Texas has a reliever to combat Sublette, especially considering the games he pitches are often low-scoring. Cole Quintanilla is the Longhorns’ go-to reliever out of the bullpen, considering his 2.08 ERA and consistent performances throughout 15 outings. In fact, he was called upon to pitch on consecutive days against Oklahoma State.
Also, freshman Tanner Witt, the son of former MLB standout Kevin Witt, has made his mark early, having registered three saves and closed out several games strong for Texas. Pete Hansen is another reliever that is almost certain to make at least one relief appearance during the series. A converted starter, Hansen is a quality middle reliever, with good stamina and a high-powered fastball.
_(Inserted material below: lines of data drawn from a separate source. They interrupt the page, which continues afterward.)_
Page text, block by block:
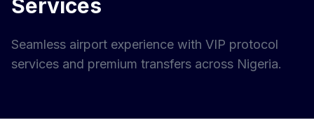
Services
Seamless airport experience with VIP protocol
services and premium transfers across Nigeria.
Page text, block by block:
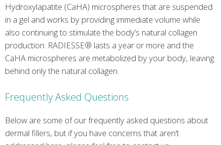
Hydroxylapatite (CaHA) microspheres that are suspended
in a gel and works by providing immediate volume while
also continuing to stimulate the body’s natural collagen
production. RADIESSE® lasts a year or more and the
CaHA microspheres are metabolized by your body, leaving
behind only the natural collagen.
Frequently Asked Questions
Below are some of our frequently asked questions about
dermal fillers, but if you have concerns that aren’t
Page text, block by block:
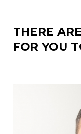
THERE ARE
FOR YOU
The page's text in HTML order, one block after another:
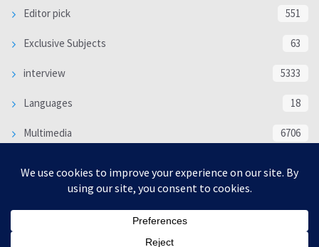
Editor pick 551
Exclusive Subjects 63
interview 5333
Languages 18
Multimedia 6706
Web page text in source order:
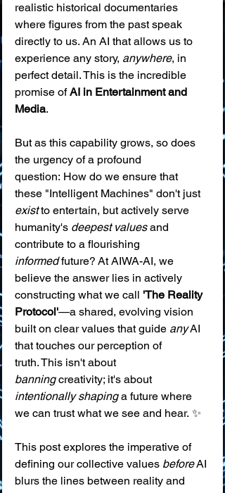
realistic historical documentaries
where figures from the past speak
directly to us. An AI that allows us to
experience any story, anywhere, in
perfect detail. This is the incredible
promise of AI in Entertainment and
Media.
But as this capability grows, so does
the urgency of a profound
question: How do we ensure that
these "Intelligent Machines" don't just
exist to entertain, but actively serve
humanity's deepest values and
contribute to a flourishing
informed future? At AIWA-AI, we
believe the answer lies in actively
constructing what we call 'The Reality
Protocol'—a shared, evolving vision
built on clear values that guide any AI
that touches our perception of
truth. This isn't about
banning creativity; it's about
intentionally shaping a future where
we can trust what we see and hear. ✨
This post explores the imperative of
defining our collective values before AI
blurs the lines between reality and
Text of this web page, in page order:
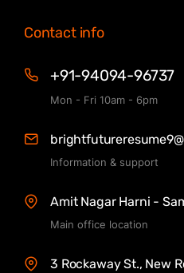
Contact info
+91-94094-96737
Mon - Fri 10am - 6pm
Information & support
Amit Nagar Harni -
Main office location
3 Rockaway St., New
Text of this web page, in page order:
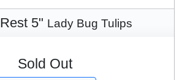
5" Lady Bug Tulips
Sold Out
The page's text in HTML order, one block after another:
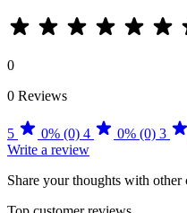
0
0 Reviews
5 0% (0) 4 0% (0) 3
Write a review
Share your thoughts with other

It helps that Texas has what Oklahoma State head coach Josh Holliday called “the No. 3 starter in college baseball” in Friday night starter Ty Madden. Madden is untouchable when he is at his best, currently ranked second in the Big 12 (min. 39.0 innings) in ERA at 1.68. Oklahoma State managed to knock him out of the game in the sixth inning last week, but Madden still picked up the win, as Texas emerged victorious 4-3.
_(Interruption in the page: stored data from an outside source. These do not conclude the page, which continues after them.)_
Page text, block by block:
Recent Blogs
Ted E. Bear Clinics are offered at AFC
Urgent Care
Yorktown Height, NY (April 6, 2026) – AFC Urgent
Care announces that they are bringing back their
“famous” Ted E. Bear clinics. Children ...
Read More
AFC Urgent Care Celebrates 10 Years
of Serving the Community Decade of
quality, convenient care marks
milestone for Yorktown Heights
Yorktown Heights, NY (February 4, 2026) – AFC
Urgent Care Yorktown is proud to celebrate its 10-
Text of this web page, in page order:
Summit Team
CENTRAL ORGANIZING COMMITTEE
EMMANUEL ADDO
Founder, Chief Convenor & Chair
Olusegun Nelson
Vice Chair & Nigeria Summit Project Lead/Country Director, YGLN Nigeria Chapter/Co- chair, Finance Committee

Madden is in for another challenge this Friday, as Texas Tech’s bats are strong, statistically better than Oklahoma State's. The Red Raiders have a good mix of power hitters and hitters who hit for average, fifth in the Big 12 in team batting average at .283...tied with Texas.
If that is any indication of how crucial the pitching will be, we should expect at least one pitchers' duel. Both teams will have their pitchers ready to go against the opposing lethal offensive attack.
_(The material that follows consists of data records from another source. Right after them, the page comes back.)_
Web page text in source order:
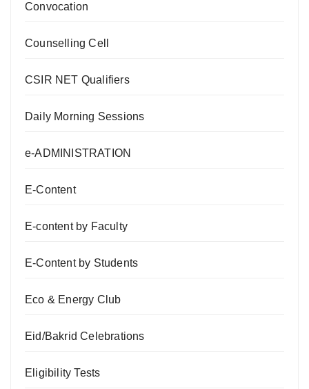
Convocation
Counselling Cell
CSIR NET Qualifiers
Daily Morning Sessions
e-ADMINISTRATION
E-Content
E-content by Faculty
E-Content by Students
Eco & Energy Club
Eid/Bakrid Celebrations
Eligibility Tests
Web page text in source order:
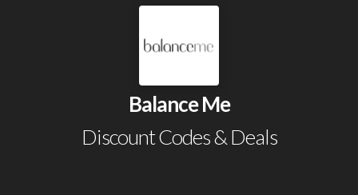
Balance Me
Discount Codes & Deals
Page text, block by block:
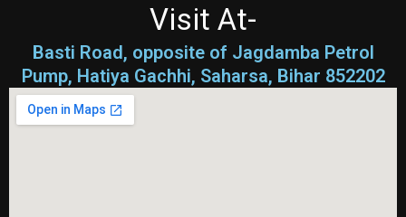
Visit At-
Basti Road, opposite of Jagdamba Petrol
Pump, Hatiya Gachhi, Saharsa, Bihar 852202
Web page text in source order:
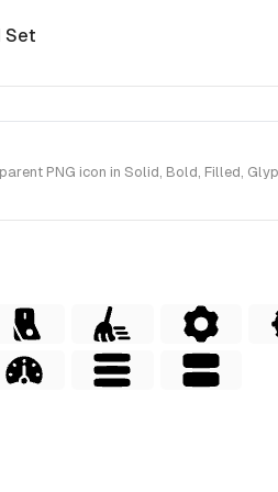
Set
PNG icon in Solid, Bold, Filled,
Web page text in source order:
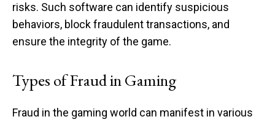
risks. Such software can identify suspicious
behaviors, block fraudulent transactions, and
ensure the integrity of the game.
Types of Fraud in Gaming
Fraud in the gaming world can manifest in various
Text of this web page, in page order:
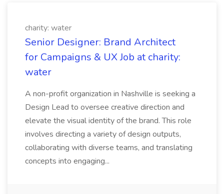
charity: water
Senior Designer: Brand Architect
for Campaigns & UX Job at charity:
water
A non-profit organization in Nashville is seeking a
Design Lead to oversee creative direction and
elevate the visual identity of the brand. This role
involves directing a variety of design outputs,
collaborating with diverse teams, and translating
concepts into engaging...
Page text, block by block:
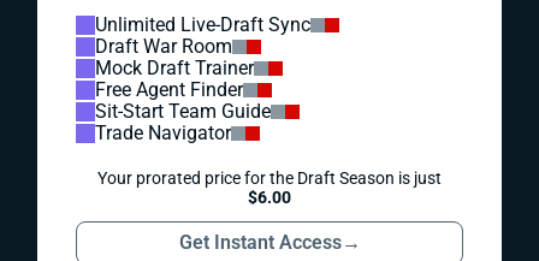
Unlimited Live-Draft Sync
Draft War Room
Mock Draft Trainer
Free Agent Finder
Sit-Start Team Guide
Trade Navigator
Your prorated price for the Draft Season is just
$6.00
Get Instant Access→

While Texas Tech was outscored by Baylor 26-11, it would be a mistake for Texas to underestimate the Red Raiders. Jace Jung highlights the lineup, a notable power hitter who enters the series tied with Oklahoma State’s Christian Encarnacion-Strand for the league’s home run lead at 15. But when it comes to average, Jung does not lead the team. That title goes to left fielder Dru Baker, a sophomore who seldom launches the long ball with just two homers on the year, but is second in the Big 12 in average at .391.
Texas has an identical scenario with arguably its top two hitters in second baseman Mitchell Daly and third baseman Ivan Melendez. Daly has just two home runs, but a team-high .358 batting average, and is tied for the team lead in hits (44). Melendez earned attention earlier this season when he hit seven home runs in six straight games, displaying his power like never before. He currently has nine homers on the year and a .352 batting average.
Prediction: The series in Austin will undoubtedly shape the Big 12 standings and the conference title conversation. I think we will see pitching play a key role, though a high-scoring contest appears to be in the cards as well. Considering how evenly matched these two teams are, it is hard to make a prediction, but I am going to take Texas, as the Longhorns seem to have the edge, both on the mound and with the home crowd behind them. I will take the Horns winning games one and three, but Texas Tech handing Texas its first Big 12 loss on a Saturday this season.